--- Data to use ---

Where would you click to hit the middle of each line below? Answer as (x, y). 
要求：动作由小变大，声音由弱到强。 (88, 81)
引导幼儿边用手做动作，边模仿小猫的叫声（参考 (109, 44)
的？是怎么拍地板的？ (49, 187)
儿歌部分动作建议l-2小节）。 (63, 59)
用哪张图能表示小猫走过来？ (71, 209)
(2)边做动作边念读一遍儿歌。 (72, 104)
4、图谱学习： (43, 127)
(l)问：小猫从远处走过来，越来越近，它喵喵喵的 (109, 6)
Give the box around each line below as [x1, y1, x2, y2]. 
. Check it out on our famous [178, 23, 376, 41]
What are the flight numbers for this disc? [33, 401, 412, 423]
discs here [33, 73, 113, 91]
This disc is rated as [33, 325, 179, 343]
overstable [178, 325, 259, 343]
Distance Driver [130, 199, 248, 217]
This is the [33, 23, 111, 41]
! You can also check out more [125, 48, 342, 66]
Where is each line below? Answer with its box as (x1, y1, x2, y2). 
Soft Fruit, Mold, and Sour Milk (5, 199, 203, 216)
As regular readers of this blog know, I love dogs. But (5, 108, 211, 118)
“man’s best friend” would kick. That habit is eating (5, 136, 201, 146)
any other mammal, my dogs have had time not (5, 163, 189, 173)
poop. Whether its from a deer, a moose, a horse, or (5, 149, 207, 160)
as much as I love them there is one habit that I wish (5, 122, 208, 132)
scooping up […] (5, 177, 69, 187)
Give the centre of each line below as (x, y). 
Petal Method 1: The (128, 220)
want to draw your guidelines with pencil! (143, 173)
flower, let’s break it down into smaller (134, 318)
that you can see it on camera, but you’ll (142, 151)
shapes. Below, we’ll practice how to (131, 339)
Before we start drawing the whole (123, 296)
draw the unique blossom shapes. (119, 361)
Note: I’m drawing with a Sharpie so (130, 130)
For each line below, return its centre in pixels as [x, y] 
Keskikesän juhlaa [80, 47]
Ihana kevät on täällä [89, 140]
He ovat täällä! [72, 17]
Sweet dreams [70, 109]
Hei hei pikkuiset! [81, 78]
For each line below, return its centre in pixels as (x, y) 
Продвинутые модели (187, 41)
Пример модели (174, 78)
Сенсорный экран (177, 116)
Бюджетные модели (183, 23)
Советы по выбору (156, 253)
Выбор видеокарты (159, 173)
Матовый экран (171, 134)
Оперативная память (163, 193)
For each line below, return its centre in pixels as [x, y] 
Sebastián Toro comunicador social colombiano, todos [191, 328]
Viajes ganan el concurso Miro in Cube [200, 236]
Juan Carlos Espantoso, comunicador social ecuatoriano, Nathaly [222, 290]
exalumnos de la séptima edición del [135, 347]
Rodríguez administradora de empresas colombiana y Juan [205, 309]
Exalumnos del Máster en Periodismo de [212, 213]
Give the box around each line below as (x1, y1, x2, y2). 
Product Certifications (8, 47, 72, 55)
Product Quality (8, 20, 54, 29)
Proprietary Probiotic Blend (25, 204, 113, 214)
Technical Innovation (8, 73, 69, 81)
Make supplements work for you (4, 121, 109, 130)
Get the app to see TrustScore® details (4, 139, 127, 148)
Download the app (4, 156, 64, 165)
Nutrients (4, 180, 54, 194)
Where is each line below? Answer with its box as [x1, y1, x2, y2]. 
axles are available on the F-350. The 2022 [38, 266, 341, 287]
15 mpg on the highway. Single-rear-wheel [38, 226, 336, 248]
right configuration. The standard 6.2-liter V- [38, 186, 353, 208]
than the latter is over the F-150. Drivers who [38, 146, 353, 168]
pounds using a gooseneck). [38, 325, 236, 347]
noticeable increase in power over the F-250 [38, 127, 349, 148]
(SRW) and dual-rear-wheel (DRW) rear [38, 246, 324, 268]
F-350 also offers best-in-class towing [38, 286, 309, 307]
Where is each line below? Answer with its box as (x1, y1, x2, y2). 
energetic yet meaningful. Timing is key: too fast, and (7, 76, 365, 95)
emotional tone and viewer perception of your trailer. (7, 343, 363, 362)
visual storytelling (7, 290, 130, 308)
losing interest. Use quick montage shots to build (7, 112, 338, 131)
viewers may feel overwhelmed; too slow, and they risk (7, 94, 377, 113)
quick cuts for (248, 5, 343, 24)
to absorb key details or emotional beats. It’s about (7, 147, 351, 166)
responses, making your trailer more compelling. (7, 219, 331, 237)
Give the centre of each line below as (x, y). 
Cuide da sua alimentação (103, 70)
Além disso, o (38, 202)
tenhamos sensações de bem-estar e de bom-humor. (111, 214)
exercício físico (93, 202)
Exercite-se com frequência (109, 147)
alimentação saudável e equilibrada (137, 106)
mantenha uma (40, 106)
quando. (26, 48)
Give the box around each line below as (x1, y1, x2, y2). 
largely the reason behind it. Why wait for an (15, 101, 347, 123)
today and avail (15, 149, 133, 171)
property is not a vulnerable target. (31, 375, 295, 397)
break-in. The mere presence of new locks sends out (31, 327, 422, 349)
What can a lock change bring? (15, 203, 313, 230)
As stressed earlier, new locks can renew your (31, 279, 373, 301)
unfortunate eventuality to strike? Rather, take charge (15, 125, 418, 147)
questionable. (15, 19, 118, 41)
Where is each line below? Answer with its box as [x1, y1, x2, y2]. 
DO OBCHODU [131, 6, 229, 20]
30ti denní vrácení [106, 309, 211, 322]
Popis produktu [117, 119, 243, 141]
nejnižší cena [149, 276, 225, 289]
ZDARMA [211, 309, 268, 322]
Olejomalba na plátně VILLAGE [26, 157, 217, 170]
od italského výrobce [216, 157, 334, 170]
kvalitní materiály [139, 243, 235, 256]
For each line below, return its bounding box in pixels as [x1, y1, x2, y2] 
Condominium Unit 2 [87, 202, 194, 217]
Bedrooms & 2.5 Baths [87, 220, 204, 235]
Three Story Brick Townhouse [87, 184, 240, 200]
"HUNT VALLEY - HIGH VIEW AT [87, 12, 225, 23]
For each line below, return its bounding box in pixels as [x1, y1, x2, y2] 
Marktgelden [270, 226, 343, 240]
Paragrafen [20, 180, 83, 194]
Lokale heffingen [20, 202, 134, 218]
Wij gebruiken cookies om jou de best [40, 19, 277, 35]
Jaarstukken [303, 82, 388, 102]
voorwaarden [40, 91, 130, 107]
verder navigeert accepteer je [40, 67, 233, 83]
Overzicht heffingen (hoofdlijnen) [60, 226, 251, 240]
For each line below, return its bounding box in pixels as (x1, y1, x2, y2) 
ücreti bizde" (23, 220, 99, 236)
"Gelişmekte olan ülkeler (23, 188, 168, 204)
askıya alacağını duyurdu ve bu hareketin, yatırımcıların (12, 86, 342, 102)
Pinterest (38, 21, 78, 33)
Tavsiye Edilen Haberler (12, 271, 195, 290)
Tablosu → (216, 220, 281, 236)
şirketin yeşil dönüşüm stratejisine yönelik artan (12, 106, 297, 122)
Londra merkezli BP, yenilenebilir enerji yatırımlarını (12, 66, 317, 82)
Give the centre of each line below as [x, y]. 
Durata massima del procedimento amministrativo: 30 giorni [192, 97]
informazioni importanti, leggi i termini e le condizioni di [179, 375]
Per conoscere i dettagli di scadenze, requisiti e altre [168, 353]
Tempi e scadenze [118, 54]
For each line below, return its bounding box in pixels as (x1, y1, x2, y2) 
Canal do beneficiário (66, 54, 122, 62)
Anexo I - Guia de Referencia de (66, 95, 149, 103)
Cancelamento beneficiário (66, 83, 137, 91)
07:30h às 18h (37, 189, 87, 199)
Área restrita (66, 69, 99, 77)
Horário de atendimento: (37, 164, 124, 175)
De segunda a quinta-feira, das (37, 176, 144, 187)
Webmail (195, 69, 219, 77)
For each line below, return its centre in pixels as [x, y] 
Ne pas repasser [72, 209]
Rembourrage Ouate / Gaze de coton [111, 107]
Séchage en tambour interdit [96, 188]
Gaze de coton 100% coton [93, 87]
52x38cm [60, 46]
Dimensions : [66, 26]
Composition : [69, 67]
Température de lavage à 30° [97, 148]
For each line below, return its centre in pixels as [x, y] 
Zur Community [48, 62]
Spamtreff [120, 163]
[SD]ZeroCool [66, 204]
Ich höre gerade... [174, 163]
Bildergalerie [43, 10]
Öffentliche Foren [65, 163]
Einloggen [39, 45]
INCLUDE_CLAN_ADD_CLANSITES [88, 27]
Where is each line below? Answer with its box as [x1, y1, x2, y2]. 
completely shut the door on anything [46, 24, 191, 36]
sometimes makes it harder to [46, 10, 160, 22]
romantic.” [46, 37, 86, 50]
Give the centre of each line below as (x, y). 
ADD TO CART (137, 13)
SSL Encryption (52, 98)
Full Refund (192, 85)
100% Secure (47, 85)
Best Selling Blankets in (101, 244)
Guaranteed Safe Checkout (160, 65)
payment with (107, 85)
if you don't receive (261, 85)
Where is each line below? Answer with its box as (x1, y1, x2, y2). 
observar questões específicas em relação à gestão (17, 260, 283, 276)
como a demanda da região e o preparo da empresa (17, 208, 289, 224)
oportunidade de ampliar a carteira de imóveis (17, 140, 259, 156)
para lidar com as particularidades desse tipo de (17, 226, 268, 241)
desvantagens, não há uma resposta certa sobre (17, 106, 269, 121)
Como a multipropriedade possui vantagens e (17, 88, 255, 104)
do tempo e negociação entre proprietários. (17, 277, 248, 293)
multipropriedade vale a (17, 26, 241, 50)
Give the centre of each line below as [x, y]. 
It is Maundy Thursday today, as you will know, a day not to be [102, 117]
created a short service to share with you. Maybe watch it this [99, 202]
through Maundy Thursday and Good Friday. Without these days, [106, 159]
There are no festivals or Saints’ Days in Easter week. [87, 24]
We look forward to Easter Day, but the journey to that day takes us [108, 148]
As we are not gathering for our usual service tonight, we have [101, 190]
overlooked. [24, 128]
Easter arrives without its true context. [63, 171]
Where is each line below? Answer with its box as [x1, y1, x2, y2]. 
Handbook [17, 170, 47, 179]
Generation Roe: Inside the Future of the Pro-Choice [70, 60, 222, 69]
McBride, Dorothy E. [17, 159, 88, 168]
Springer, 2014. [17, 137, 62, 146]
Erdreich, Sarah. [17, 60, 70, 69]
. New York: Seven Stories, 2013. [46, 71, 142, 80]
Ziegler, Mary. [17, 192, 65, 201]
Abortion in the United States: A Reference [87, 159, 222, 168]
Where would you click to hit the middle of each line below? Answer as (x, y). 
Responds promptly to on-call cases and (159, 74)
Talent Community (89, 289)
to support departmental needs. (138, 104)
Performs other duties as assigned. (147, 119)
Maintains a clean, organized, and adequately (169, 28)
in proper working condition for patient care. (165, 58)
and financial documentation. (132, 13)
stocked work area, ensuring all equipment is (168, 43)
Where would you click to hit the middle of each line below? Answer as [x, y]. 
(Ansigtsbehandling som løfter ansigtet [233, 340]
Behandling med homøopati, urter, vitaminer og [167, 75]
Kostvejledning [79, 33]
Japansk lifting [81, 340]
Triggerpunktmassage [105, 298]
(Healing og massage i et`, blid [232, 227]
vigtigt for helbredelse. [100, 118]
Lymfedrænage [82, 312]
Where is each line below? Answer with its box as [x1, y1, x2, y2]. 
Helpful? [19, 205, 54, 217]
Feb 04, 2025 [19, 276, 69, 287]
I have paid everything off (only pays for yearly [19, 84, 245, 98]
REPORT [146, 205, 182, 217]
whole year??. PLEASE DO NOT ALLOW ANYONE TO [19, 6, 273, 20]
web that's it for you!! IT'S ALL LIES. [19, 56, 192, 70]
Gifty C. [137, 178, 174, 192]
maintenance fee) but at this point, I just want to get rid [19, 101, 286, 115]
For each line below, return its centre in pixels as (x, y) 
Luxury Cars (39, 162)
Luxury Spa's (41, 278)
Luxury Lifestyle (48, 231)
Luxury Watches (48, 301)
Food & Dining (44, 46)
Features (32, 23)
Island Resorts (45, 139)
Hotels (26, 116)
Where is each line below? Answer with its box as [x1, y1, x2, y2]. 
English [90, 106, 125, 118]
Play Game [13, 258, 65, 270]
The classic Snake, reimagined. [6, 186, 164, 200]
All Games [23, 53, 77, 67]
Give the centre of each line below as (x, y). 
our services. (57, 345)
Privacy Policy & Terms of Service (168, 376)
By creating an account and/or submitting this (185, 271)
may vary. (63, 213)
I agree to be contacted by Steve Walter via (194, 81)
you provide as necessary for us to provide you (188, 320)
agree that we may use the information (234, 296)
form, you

---

● Task instructions
Your answer is the line containing "(Ansigtsbehandling som løfter" plus every line after it through the end of the entries, given again exactly and alone.

● Task solution
(Ansigtsbehandling som løfter ansigtet [233, 340]
Behandling med homøopati, urter, vitaminer og [167, 75]
Kostvejledning [79, 33]
Japansk lifting [81, 340]
Triggerpunktmassage [105, 298]
(Healing og massage i et`, blid [232, 227]
vigtigt for helbredelse. [100, 118]
Lymfedrænage [82, 312]
Where is each line below? Answer with its box as [x1, y1, x2, y2]. 
Helpful? [19, 205, 54, 217]
Feb 04, 2025 [19, 276, 69, 287]
I have paid everything off (only pays for yearly [19, 84, 245, 98]
REPORT [146, 205, 182, 217]
whole year??. PLEASE DO NOT ALLOW ANYONE TO [19, 6, 273, 20]
web that's it for you!! IT'S ALL LIES. [19, 56, 192, 70]
Gifty C. [137, 178, 174, 192]
maintenance fee) but at this point, I just want to get rid [19, 101, 286, 115]
For each line below, return its centre in pixels as (x, y) 
Luxury Cars (39, 162)
Luxury Spa's (41, 278)
Luxury Lifestyle (48, 231)
Luxury Watches (48, 301)
Food & Dining (44, 46)
Features (32, 23)
Island Resorts (45, 139)
Hotels (26, 116)
Where is each line below? Answer with its box as [x1, y1, x2, y2]. 
English [90, 106, 125, 118]
Play Game [13, 258, 65, 270]
The classic Snake, reimagined. [6, 186, 164, 200]
All Games [23, 53, 77, 67]
Give the centre of each line below as (x, y). 
our services. (57, 345)
Privacy Policy & Terms of Service (168, 376)
By creating an account and/or submitting this (185, 271)
may vary. (63, 213)
I agree to be contacted by Steve Walter via (194, 81)
you provide as necessary for us to provide you (188, 320)
agree that we may use the information (234, 296)
form, you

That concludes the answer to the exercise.